*Assigned task*
In the data below, begin at the line with "abstract : Recent" and stop after the line with "maven 3.5.3 [42, 103]"; output those lines exactly and no pictures.

*Exercise material*
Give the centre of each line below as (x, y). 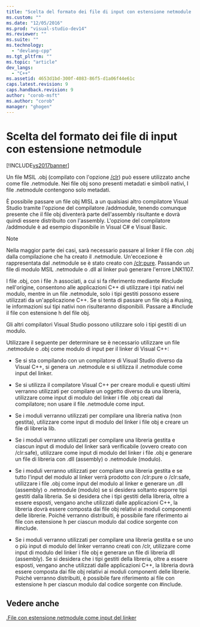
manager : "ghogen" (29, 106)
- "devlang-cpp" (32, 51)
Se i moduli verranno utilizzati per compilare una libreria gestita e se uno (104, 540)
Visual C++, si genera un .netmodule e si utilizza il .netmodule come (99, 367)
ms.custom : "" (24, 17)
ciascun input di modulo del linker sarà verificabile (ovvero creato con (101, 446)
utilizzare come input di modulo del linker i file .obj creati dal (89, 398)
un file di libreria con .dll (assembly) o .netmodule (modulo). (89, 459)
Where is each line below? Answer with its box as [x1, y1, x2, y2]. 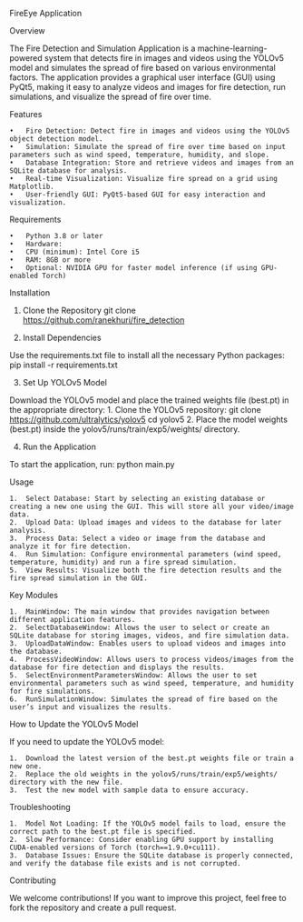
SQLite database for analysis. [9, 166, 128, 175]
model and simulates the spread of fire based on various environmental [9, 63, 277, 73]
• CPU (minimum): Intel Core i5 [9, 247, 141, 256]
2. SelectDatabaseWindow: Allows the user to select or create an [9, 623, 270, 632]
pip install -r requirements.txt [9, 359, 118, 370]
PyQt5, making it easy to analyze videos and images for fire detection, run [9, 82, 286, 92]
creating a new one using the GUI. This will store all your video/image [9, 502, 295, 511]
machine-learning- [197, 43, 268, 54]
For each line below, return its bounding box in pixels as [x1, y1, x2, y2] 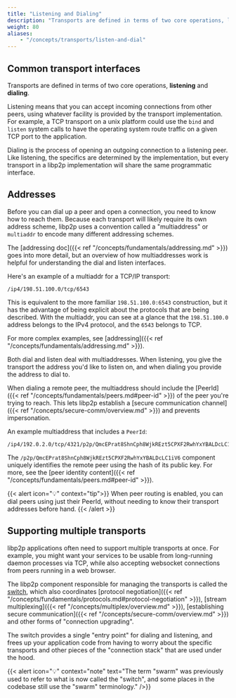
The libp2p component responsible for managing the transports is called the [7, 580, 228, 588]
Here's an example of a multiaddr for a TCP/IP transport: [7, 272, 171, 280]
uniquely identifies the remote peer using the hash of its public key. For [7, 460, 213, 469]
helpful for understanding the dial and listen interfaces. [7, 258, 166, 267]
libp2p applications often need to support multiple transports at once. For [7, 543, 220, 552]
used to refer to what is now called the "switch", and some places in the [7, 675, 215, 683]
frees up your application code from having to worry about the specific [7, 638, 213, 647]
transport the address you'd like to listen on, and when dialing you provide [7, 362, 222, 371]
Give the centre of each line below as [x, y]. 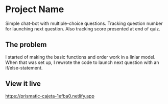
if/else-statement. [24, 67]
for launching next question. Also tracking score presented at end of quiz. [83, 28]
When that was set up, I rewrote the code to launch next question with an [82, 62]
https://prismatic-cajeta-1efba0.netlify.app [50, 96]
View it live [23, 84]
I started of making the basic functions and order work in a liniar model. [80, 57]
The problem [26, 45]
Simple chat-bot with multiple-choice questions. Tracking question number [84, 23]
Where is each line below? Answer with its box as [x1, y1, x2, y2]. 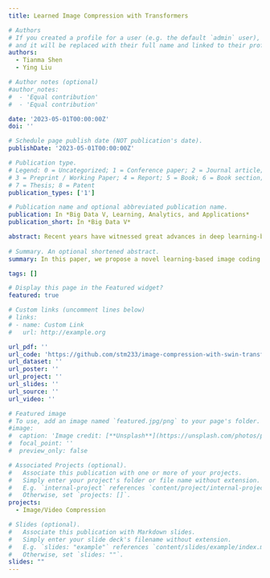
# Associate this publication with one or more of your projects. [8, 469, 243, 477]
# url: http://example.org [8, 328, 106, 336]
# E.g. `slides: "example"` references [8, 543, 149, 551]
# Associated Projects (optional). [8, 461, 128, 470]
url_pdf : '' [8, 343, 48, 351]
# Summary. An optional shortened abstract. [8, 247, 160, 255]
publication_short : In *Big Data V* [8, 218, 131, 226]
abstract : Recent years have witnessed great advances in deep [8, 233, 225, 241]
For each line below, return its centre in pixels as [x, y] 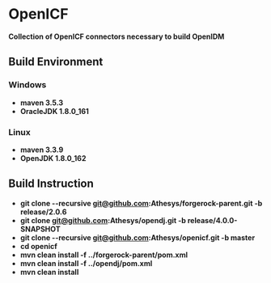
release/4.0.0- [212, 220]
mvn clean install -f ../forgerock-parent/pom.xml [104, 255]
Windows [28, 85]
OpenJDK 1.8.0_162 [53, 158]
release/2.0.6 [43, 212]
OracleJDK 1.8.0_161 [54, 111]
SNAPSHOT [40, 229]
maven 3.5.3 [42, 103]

--

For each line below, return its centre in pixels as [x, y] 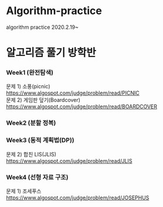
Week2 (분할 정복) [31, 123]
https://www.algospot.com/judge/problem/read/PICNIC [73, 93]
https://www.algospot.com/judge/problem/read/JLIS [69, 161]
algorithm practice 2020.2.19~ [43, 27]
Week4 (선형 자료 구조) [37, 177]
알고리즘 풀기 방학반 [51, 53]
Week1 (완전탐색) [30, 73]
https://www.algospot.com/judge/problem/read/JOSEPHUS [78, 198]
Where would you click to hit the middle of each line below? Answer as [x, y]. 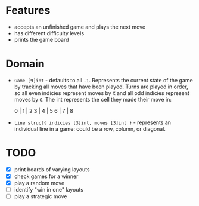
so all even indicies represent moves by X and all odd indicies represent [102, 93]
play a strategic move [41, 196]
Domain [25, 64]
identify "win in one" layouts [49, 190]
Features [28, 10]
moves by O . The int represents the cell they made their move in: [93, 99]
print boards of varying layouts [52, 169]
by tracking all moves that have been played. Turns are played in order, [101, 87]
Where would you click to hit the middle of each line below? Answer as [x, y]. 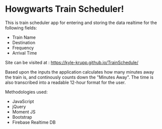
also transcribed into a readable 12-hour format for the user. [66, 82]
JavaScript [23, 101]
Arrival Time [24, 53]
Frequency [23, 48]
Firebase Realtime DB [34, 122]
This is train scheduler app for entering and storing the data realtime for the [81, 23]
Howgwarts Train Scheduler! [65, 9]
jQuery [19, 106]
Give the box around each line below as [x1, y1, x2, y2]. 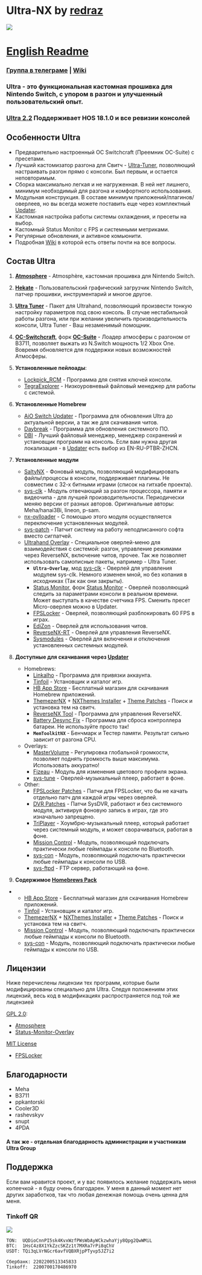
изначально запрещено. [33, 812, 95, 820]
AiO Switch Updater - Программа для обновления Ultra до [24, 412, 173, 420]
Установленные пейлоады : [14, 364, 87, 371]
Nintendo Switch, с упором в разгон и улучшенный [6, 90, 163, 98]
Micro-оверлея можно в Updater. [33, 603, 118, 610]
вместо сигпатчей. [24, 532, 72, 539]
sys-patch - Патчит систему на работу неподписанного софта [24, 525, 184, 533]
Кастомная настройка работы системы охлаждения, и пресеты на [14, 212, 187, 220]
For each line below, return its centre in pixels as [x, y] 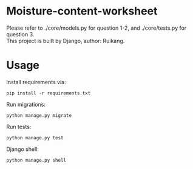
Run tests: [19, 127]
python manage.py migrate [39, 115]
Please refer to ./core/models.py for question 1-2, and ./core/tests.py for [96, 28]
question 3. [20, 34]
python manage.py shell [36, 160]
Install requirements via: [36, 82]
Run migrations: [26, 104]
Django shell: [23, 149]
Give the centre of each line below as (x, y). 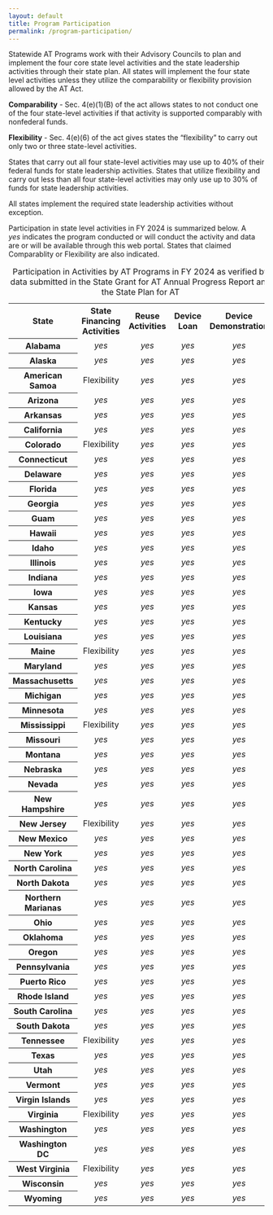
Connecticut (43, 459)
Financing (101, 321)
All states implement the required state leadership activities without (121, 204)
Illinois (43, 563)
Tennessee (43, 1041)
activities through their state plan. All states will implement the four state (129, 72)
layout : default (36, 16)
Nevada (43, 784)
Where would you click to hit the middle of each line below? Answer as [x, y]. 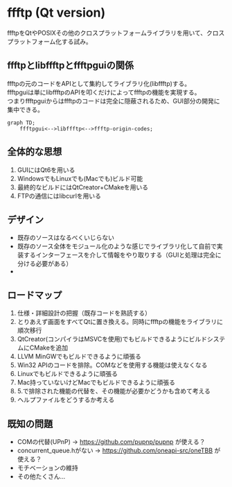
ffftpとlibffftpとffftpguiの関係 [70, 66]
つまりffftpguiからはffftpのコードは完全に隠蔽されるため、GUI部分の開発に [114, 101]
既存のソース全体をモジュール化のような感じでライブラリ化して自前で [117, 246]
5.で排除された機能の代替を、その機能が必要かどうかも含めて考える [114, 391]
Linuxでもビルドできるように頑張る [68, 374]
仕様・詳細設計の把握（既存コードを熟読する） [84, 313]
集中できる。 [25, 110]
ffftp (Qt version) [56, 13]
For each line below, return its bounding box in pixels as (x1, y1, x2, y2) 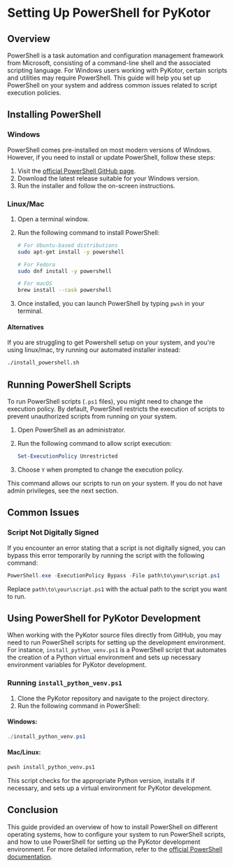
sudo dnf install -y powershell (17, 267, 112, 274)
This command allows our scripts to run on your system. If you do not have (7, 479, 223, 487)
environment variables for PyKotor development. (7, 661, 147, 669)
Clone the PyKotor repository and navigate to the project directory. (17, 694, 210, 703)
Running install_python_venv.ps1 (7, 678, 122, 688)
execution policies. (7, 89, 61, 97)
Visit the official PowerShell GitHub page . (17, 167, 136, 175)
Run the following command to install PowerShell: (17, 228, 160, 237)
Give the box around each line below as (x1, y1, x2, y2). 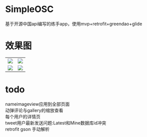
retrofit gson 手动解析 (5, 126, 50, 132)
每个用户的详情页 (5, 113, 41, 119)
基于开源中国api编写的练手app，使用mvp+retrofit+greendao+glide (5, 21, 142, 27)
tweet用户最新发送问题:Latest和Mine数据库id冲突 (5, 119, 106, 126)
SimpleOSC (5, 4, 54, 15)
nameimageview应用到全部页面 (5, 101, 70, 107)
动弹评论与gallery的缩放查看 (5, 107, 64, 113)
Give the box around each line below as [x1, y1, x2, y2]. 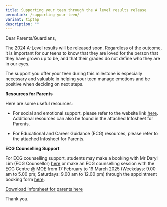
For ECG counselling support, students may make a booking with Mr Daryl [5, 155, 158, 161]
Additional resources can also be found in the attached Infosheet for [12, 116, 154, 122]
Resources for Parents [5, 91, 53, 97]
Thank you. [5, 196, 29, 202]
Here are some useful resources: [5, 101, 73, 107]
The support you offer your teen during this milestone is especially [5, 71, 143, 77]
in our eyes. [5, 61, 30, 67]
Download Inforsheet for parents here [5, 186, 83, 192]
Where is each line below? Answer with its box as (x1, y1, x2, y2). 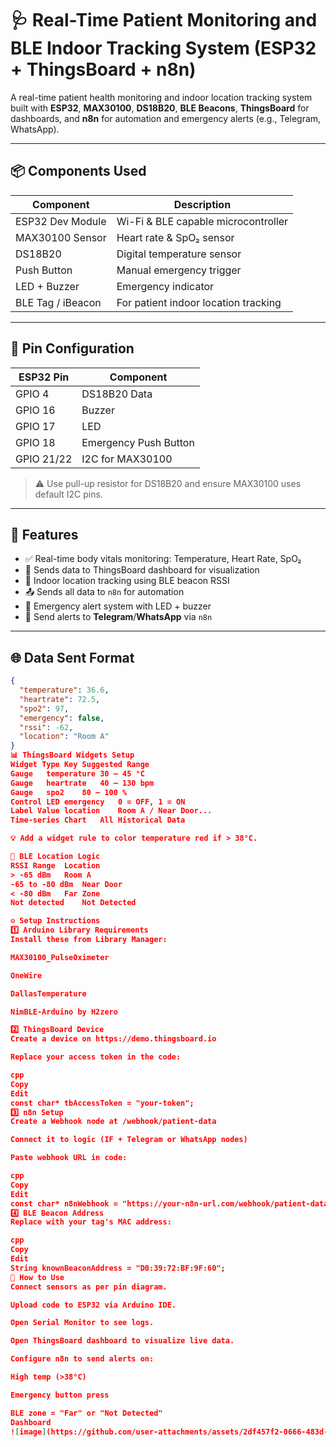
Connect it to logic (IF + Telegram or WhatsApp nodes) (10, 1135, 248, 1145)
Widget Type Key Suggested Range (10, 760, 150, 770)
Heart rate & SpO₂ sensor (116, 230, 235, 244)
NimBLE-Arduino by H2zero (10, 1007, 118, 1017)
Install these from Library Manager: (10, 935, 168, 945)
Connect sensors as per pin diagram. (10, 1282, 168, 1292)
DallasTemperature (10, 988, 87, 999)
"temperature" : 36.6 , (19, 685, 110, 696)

*Response to the exercise*
abstract : Recent years have witnessed great advances in deep [8, 233, 225, 241]
For each line below, return its centre in pixels as [x, y] 
release/4.0.0- [212, 220]
mvn clean install -f ../forgerock-parent/pom.xml [104, 255]
Windows [28, 85]
OpenJDK 1.8.0_162 [53, 158]
release/2.0.6 [43, 212]
OracleJDK 1.8.0_161 [54, 111]
SNAPSHOT [40, 229]
maven 3.5.3 [42, 103]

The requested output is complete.